The potential mechanism for pregnancy-related GFR decline or graft loss among kidney transplant recipients is not well understood. Preeclampsia is well known to cause glomerular endotheliosis that is generally reversed after delivery. Nevertheless, population-based studies have revealed that a history of preeclampsia is associated with higher incidence of both CKD and end-stage kidney disease and subtle endothelial injury may account for the development of chronic hypertension after preeclampsia.,,S6 In addition, focal segmental glomerular sclerosis is more common in pregnancy-related biopsies compared with controls.

Given the higher postpregnancy vascular findings, it is imperative to evaluate this outcome within a larger cohort and specifically among women with and without preeclampsia. The impact of aspirin use to prevent preeclampsia should also be evaluated in the kidney transplant recipient population and whether treatment (and/or a dose response) could potentially mitigate these findings. More aggressive blood pressure (BP) management in pregnancy may also be beneficial. Although BP goals in pregnancy for women with CKD generally target a BP level <140/90 mm Hg, we know from the CHIPS trial that aiming for a lower diastolic BP of 85 mm Hg did not increase risk of pregnancy loss and reduced frequency of severe maternal hypertension.

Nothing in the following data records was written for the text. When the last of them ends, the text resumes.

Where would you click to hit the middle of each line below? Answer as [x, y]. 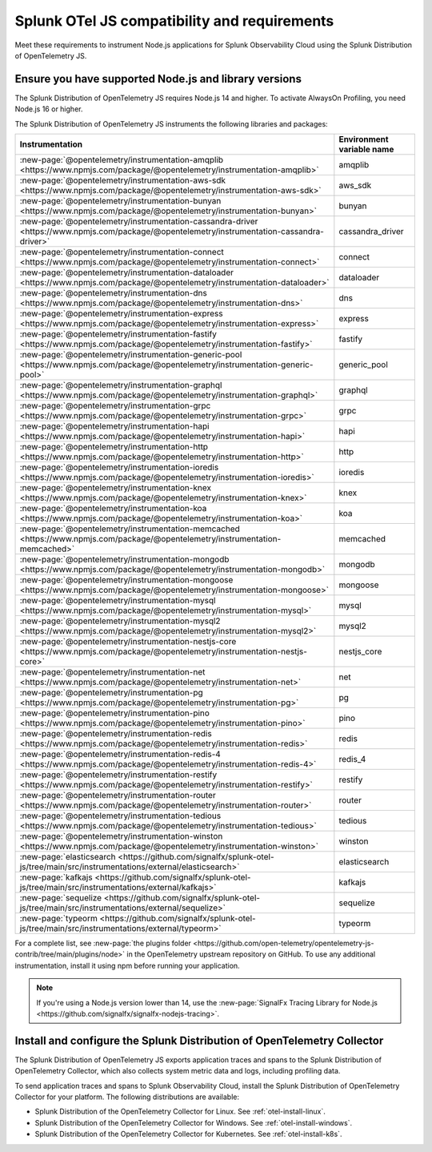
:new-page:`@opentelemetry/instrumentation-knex [116, 488]
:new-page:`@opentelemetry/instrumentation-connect [122, 252]
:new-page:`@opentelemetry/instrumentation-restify [118, 775]
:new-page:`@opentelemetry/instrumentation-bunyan [120, 201]
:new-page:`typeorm [58, 919]
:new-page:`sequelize [61, 898]
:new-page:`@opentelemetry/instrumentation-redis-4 [120, 755]
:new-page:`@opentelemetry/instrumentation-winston [121, 836]
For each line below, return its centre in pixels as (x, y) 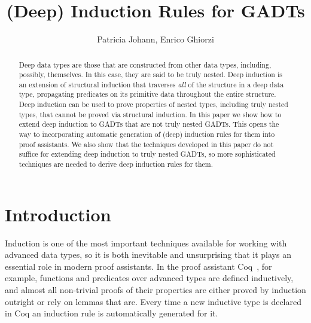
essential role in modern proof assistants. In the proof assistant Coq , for (138, 266)
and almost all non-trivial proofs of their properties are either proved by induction (155, 290)
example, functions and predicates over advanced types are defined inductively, (149, 278)
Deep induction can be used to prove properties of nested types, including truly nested (153, 104)
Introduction (58, 214)
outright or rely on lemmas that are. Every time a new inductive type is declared (153, 301)
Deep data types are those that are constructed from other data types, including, (145, 64)
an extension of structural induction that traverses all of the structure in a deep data (151, 84)
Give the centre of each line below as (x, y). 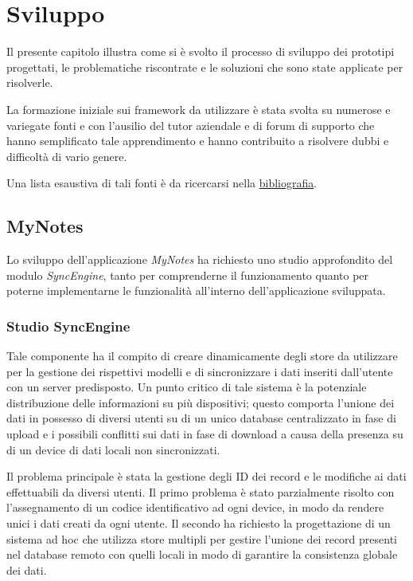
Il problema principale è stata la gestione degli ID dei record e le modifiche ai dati (206, 476)
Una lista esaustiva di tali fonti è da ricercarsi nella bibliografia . (162, 183)
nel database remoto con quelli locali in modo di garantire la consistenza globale (202, 554)
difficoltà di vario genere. (67, 156)
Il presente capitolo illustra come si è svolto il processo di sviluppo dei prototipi (201, 51)
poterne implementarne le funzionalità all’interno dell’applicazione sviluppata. (196, 290)
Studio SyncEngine (68, 326)
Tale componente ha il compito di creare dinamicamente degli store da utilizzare (202, 356)
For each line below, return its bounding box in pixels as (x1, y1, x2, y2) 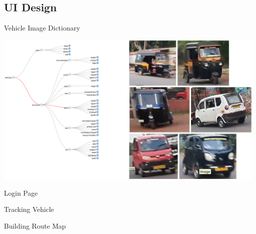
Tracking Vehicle (4, 204, 54, 214)
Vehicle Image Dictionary (4, 23, 80, 33)
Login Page (4, 187, 38, 198)
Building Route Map (4, 221, 66, 231)
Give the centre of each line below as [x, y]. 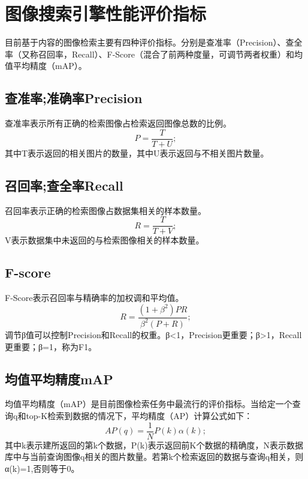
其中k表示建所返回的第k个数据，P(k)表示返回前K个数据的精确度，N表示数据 [154, 445]
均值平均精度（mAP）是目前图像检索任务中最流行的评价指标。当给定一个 [149, 404]
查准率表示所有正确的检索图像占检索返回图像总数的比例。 [118, 123]
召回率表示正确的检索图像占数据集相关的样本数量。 [105, 210]
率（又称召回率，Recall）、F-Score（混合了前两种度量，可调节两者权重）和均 [154, 54]
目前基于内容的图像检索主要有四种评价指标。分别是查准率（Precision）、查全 [154, 42]
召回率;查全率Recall [64, 185]
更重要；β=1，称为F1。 [51, 346]

Overall, the inclusion of renal histopathology by Kattah et al. provides compelling insight into the potential mechanism of pregnancy-induced GFR decline. Unfortunately, the small sample size limits conclusions that can be drawn on critically important but rare clinical outcomes, including allograft failure and allograft rejection. In addition, the impact of hypertension within pregnancy and development of preeclampsia on allograft histology remains unknown. Until larger and longer-term studies are accomplished, we should reassure our patients that there is no evidence thus far that pregnancy itself contributes significantly to graft loss over time. Kattah et al. add to our preconception counseling to include the potential for a mild, yet statistically significant, GFR decline postpartum and potential chronic vascular changes in the allograft. Women with advanced CKD or a functioning kidney allograft who are contemplating pregnancy must be made aware that the risk of preeclampsia and preterm birth remains substantial in a pregnancy pursued after a kidney transplant. Obstetric care in a multidisciplinary clinic with both nephrology and maternal-fetal medicine is ideal. Low-dose aspirin started after 12 weeks of gestation should be included in their medication armamentarium to help reduce risk of preeclampsia. In addition, preconception optimization of BP and proteinuria, along with stable graft function, remains prudent to reduce adverse maternal/fetal outcomes and potentially lessen GFR decline postpartum.

Motherhood is a life goal for many women with CKD, and caring for our patients during this time is both rewarding and fulfilling. Transparency regarding the knowns and unknowns of obstetrical nephrology leads to stronger relationships with our patients as they navigate this often stressful and difficult journey. Although questions remain surrounding the origin and significance of both postpartum GFR decline and vascular changes in the allograft, we applaud Kattah et al. for their use of histopathology to pave the way for larger studies evaluating mechanisms of pregnancy-associated progression of CKD.

Disclosure

All the authors declared no competing interests.